What is expected:
Only the lines below, from the one with "artefacts/machine1-cloud-init.iso (24, 371, 130, 378)" through the one with "artefacts/machine3-domain.xml (24, 406, 117, 412)", are to be written out, exactly.

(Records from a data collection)
....

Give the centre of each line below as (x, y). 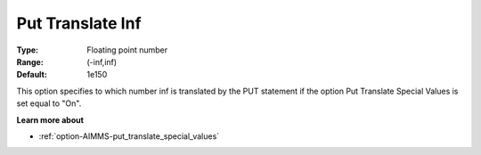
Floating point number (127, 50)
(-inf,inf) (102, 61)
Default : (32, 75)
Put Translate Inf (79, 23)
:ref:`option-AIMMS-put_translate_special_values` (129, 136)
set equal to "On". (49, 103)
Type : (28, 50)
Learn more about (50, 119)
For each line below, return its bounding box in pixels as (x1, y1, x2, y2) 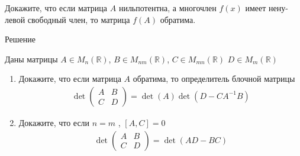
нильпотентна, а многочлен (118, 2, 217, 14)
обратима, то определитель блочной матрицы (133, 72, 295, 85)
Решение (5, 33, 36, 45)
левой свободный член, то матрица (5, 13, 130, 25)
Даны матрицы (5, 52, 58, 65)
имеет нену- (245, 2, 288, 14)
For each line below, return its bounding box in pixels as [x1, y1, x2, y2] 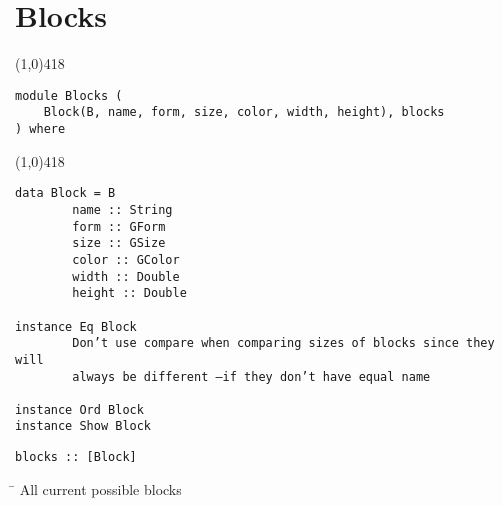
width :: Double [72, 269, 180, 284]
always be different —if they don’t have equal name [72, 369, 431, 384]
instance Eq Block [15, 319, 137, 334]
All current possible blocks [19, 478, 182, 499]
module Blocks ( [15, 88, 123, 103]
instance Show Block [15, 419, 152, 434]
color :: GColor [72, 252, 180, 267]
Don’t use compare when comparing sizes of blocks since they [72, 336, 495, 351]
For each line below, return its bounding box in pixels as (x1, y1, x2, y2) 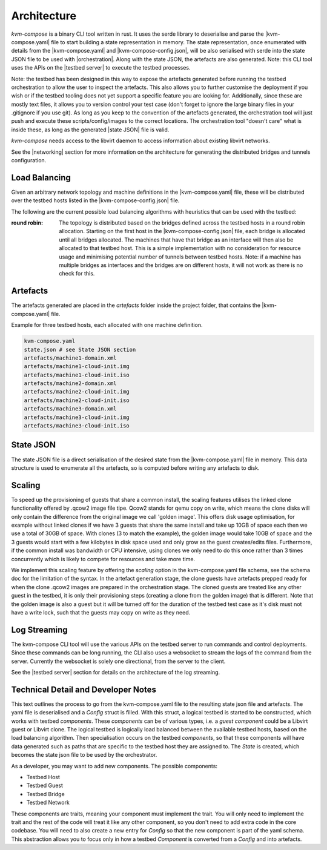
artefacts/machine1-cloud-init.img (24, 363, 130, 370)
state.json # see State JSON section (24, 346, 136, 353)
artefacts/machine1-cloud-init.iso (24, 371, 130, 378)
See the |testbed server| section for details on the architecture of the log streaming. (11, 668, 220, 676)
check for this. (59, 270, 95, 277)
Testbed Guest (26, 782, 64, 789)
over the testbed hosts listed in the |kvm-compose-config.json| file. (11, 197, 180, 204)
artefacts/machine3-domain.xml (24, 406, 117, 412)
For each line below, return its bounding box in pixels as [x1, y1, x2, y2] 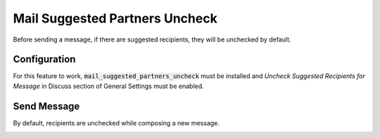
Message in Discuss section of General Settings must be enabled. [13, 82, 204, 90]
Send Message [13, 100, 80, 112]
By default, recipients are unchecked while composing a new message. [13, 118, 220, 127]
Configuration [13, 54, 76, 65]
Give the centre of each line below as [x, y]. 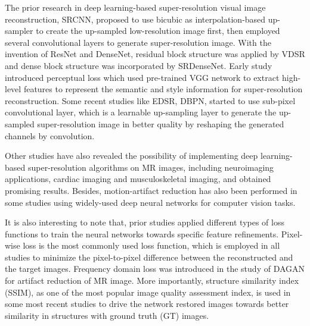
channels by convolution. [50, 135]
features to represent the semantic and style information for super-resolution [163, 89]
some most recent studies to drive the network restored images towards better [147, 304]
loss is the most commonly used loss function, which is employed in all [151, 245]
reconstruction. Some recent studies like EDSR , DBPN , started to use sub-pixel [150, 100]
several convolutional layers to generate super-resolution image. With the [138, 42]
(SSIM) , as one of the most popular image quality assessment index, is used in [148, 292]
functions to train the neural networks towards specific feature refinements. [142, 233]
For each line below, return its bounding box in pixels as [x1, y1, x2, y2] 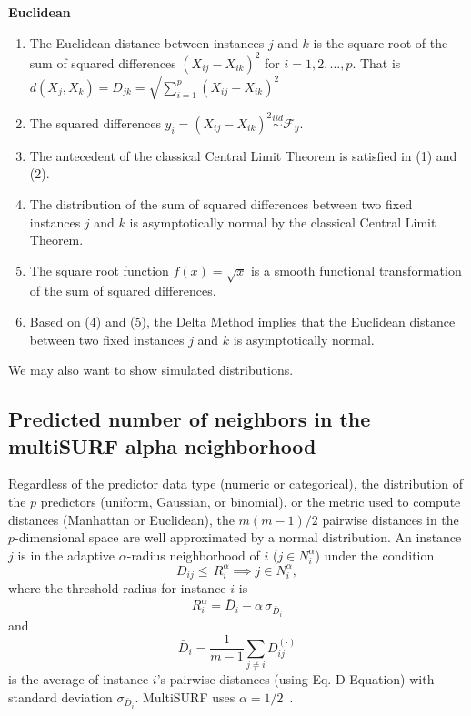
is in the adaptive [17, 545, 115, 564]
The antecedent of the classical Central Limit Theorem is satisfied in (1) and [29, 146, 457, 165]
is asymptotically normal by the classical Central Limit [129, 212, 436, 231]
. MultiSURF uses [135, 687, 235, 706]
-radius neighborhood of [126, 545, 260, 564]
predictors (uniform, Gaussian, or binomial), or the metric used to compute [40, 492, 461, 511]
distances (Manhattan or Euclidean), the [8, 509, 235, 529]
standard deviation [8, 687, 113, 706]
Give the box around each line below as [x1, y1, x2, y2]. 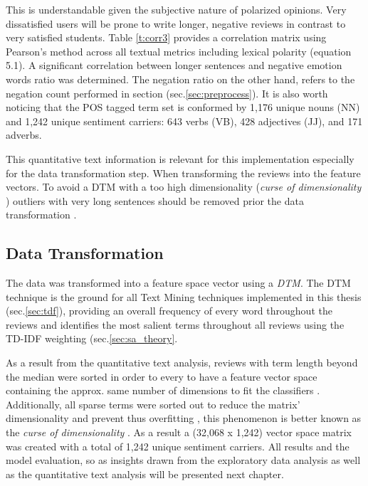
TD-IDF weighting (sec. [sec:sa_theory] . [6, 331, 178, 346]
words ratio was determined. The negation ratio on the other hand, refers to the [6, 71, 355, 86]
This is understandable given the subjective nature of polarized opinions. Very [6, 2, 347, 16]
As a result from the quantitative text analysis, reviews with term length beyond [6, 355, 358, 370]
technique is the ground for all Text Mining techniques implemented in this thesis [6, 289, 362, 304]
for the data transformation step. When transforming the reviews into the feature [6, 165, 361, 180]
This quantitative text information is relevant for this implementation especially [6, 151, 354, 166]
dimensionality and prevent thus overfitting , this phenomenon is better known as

....

Exercise response:
artefacts/machine1-cloud-init.iso (24, 371, 130, 378)
See the |testbed server| section for details on the architecture of the log streaming. (11, 668, 220, 676)
check for this. (59, 270, 95, 277)
Testbed Guest (26, 782, 64, 789)
over the testbed hosts listed in the |kvm-compose-config.json| file. (11, 197, 180, 204)
artefacts/machine3-domain.xml (24, 406, 117, 412)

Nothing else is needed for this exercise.